Another consideration is the anatomical characterisation of LTV based on information from canine lumbosacral anatomy, 16 and the need to adapt this information to take into account feline anatomical differences. One example of such an interspecies anatomical difference is the normal separation of the sacral spinal processes. 17 A study in German Shepherd dogs found the prevalence of LTV in the breed was 40%, a significantly higher result compared with previous studies in the same breed.13,21 However, it was suggested that the increased prevalence could be a result of including the separation of the spinous process on S1 from the median crest as an LTV, something not undertaken in previous studies. 21 This highlights the difficulties in comparing classification methods for LTV between different species, as this separation of sacral spinous processes is a normal finding in the cat. 17
The sample size of cats with DLSS was much smaller than the control group.

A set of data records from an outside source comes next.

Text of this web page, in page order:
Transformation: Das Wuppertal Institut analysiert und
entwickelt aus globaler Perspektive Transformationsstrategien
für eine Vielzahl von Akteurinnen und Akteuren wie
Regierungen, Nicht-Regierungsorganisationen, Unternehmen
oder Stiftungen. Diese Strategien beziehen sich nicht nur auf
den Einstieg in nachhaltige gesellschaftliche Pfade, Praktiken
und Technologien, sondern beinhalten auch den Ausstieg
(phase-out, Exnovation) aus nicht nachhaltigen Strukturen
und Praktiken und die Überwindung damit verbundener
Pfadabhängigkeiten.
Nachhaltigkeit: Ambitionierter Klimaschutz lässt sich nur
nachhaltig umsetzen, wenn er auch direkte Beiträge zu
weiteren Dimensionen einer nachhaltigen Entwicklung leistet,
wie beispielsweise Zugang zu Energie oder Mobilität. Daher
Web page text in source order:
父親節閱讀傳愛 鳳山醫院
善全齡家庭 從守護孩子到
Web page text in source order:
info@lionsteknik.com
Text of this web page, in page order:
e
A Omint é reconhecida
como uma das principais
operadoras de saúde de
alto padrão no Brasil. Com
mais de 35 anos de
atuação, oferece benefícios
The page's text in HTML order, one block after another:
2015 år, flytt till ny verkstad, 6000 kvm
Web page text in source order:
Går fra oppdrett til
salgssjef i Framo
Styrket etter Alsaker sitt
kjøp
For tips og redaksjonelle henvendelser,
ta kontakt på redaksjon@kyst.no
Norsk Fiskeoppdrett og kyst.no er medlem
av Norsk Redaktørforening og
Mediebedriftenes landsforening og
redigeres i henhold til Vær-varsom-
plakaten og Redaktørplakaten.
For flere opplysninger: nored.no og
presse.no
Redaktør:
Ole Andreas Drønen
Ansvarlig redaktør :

Although this illustrates the rare nature of DLSS in cats, this had a restrictive influence on the validity of the results and may not have been fully representative of the general population of cats with lumbosacral disease.
Conclusions
The results of this study suggest that LTV should be considered as a contributing risk factor for the development of DLSS in cats. Despite the limitations of this study, a significantly greater prevalence of LTV was identified in cats with DLSS compared with the control population.
Footnotes
Conflict of interest
The authors declared no potential conflicts of interest with respect to the research, authorship, and/or publication of this article.
Funding
The authors received no financial support for the research, authorship, and/or publication of this article.